Moreover, the actions of China and the CIA in cyberspace are reshaping the norms and boundaries of international conduct. The blurring lines between espionage, cyber warfare, and statecraft are leading to a new paradigm in international relations, where cyber capabilities are integral to continued influence and relevance of the State. This dynamic is likely to influence future international cybersecurity policies, alliances, and regulations. Although, one wonders how effective these alliances will be.

Recent Impact on Critical Infrastructure and Global Security

The recent surge in Chinese cyberattacks targeting critical U.S. infrastructure, as well as other nations, marks a significant escalation in global cyber threats. These attacks have encompassed a wide range of sectors, including power, water, communications, and transportation systems. Notably, incidents such as the infiltration of a Hawaiian water utility and a major West Coast port, along with attempts to compromise oil and gas pipelines, demonstrate the strategic and diverse nature of these threats.

Potential Global Implications

The cyber operations conducted by China and the CIA have global implications that extend far beyond the immediate targets. These activities represent a shift in the landscape of international security, where cyber warfare becomes a tool for achieving strategic geopolitical objectives. The potential disruption of critical infrastructure in one nation can have cascading effects on others. This raises concerns about the vulnerability of global systems to cyberattacks and the need for privacy in cybersecurity.

Moreover, these cyber operations could set a precedent for other nations, potentially leading to an increase in state-sponsored cyberattacks targeting critical infrastructure worldwide.

Cybersecurity Measures and International Responses

In response to the escalating cyber threats from actors like China and the CIA, governments and private sectors across the globe have ramped up their cybersecurity measures.

Governments have been actively updating their national cybersecurity policies, increasing funding for cyber defense, and implementing more stringent regulatory frameworks to protect critical infrastructure. Simultaneously, there is a growing emphasis on raising cybersecurity awareness and training among employees in both public and private sectors.

Individuals and private organizations are increasingly finding themselves at the forefront of managing their own privacy and security. With China’s sophisticated cyber-espionage operations and the CIA’s expansive digital intrusions, the line between state and non-state cyber activities is blurring, leaving private entities in a vulnerable position. This situation demands a proactive approach to cybersecurity, where individuals and organizations must equip themselves with advanced security tools, stay informed about potential cyber threats, and adopt best practices to safeguard sensitive information.

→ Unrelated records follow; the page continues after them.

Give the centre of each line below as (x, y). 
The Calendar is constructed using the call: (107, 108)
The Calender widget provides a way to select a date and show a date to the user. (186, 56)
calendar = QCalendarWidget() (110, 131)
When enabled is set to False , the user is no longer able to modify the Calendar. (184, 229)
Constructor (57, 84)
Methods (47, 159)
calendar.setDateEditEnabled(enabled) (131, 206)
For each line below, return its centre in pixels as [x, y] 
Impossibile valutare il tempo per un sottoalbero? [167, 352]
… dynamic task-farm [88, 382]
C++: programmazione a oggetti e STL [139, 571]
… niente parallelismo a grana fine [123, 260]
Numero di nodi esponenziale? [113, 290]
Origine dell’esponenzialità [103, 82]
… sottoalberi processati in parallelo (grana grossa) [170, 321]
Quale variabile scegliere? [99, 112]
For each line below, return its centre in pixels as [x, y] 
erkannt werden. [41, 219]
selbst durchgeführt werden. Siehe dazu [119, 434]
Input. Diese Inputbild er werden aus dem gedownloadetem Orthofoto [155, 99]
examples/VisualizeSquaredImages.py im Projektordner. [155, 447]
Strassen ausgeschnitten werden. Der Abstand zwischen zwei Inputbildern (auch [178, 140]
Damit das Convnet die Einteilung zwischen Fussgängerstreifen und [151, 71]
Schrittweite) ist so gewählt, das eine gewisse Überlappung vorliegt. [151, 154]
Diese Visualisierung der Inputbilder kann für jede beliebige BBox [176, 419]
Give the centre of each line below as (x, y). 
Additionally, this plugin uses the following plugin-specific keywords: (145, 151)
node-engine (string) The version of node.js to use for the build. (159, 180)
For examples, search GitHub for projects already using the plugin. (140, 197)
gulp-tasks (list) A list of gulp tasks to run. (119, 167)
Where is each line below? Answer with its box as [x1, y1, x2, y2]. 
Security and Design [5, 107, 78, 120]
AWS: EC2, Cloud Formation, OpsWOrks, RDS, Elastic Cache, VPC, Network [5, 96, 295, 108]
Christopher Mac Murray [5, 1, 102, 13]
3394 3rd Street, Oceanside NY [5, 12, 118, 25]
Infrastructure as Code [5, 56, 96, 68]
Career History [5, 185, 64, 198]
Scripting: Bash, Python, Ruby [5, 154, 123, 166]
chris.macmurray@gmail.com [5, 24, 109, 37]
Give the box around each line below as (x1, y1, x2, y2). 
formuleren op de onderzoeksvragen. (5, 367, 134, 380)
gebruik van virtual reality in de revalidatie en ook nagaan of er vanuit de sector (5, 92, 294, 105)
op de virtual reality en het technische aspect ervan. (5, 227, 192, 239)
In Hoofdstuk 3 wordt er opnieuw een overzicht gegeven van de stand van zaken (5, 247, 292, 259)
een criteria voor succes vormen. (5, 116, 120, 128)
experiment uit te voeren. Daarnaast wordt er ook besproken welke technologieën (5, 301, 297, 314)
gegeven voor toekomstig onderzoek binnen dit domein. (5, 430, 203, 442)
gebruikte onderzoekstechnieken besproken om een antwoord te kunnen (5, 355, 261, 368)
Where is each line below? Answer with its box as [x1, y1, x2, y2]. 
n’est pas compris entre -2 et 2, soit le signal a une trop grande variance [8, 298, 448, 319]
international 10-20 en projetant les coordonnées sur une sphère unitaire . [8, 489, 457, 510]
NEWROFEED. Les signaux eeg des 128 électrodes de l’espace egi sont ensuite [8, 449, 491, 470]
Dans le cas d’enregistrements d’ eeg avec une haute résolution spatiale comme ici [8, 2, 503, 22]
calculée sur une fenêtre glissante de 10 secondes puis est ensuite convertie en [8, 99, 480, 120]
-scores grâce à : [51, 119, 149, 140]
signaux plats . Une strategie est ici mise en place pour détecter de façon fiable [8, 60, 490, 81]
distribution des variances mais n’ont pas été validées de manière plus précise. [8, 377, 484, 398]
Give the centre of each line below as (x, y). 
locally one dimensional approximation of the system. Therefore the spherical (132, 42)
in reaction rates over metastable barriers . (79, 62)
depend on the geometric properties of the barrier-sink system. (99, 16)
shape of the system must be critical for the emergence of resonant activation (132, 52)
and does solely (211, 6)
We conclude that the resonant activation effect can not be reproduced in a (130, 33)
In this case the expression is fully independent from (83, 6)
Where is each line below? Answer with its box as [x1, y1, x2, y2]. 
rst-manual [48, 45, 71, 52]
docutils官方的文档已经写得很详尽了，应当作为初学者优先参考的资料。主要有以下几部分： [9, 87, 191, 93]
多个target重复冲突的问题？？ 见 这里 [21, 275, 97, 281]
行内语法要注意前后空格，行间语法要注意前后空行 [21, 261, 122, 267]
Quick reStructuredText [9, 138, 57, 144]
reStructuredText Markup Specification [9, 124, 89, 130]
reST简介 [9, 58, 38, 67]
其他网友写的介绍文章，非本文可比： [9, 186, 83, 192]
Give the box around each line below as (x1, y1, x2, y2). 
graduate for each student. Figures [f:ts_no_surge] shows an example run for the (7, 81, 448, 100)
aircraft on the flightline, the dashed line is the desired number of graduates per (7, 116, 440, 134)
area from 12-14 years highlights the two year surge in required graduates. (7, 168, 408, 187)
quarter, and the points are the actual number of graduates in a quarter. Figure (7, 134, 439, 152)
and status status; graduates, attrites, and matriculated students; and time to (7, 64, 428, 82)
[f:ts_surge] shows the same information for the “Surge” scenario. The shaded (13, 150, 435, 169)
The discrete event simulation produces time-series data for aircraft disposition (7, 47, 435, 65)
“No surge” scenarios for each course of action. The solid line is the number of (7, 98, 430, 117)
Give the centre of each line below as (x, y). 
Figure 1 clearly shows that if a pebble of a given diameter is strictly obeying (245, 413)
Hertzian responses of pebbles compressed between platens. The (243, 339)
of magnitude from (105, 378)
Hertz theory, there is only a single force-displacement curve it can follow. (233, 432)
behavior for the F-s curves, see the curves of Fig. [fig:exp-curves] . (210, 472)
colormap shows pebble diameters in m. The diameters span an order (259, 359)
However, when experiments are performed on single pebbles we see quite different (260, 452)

Conclusion: State-Sponsored Cyber Threats Push Responsibility on Private Organizations for Privacy and Cyber Security

As we navigate through the intricate and ever-evolving landscape of cyber warfare, the escalating digital confrontations between China and the CIA underscore a critical juncture in international security and cyber diplomacy. The transformation of China into a cyber superpower and the extensive cyber espionage activities of the CIA represent more than just a bilateral conflict; they signify a shift in the global balance of power in the digital domain.

The cyber operations by China and the CIA signify a shift in international security, with cyber warfare emerging as a key tool for geopolitical strategy, potentially affecting global infrastructure and setting a precedent for increased state-sponsored cyberattacks. In response, governments and private sectors worldwide are enhancing cybersecurity measures, updating policies, and increasing funding and awareness to protect critical infrastructure and manage privacy. The blurring lines between state and non-state cyber activities have placed a greater responsibility on individuals and private organizations to proactively secure their data against sophisticated cyber threats.

In conclusion, the digital potshots exchanged between China and the CIA are not just isolated incidents; they are harbingers of a new age of cyber warfare. This reality calls for a renewed commitment to privacy and cybersecurity.